- Born: Abdul Latif Khan 24 October 1951 Kalupur, Ahmedabad, India
- Died: 29 November 1997 (aged 46) Naroda Patiya, Ahmedabad, Gujarat, India
- Cause of death: Encounter killing
- Occupations: Bootlegger, Mob Boss

= Abdul Latif (gangster) =

Gujarat's Liquor Mafia

Abdul Latif Khan (24 October 1951 – 29 November 1997) was an Indian gangster and bootlegger from the Gujarat state of India. He was also an associate of Dawood Ibrahim. He was considered Gujarat's most notorious criminal at the time.
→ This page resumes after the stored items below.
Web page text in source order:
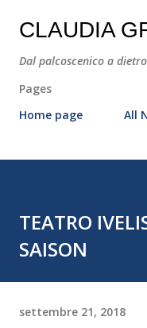
CLAUDIA
Dal palcoscenico a
Pages
Home page
All
TEATRO
SAISON
settembre 21, 2018

He was based in Ahmedabad and was politically well connected. He used to wait on tables in gambling dens where he started serving liquor as a teenager. He became a bootlegger and eventually monopolised the illegal liquor business in Gujarat. Latif was wanted for over 100 cases of murder, contract killing, extortion, rioting, kidnappings, smuggling, bootlegging and was also wanted in the 1993 Mumbai blasts case. There were 243 cases against his gang including 64 murders and 14 kidnappings. The incident that highlighted Latif was the "Odhav Shootout". Latif wanted rival bootlegger Hansraj Trivedi to buy liquor from his gang. As Trivedi refused to be cowed down, Latif led two attacks on the gymkhana. In the second attack on 3 August 1992, automatic weapons, including sten guns and revolvers, were used.

He was the main culprit in supplying RDX used in the 1993 Mumbai blasts. He was arrested in 1995 in Delhi and housed at the Sabarmati jail pending trial. In November 1997, Latif was shot dead in a police encounter in Ahmedabad. In 2014, one of Latif's sons contested the assembly election with Samajwadi Party against Shanker Singh Vaghela, the former Chief Minister. Latif's other son had contested against Vaghela in 2009.

The 2017 Bollywood film Raees is said to be based on Latif's life. In April 2016, Latif's son filed a lawsuit for defamation against the makers of the film, saying the film misrepresented his father. Shaikh's lawyer said that the 97 cases lodged against Latif were for bootlegging and other serious offences under the Terrorist and Disruptive Activities (Prevention) Act, but he did not run a brothel or use women for delivery in his bootlegging operations, as depicted in the film. The film was declared to be a work of fiction.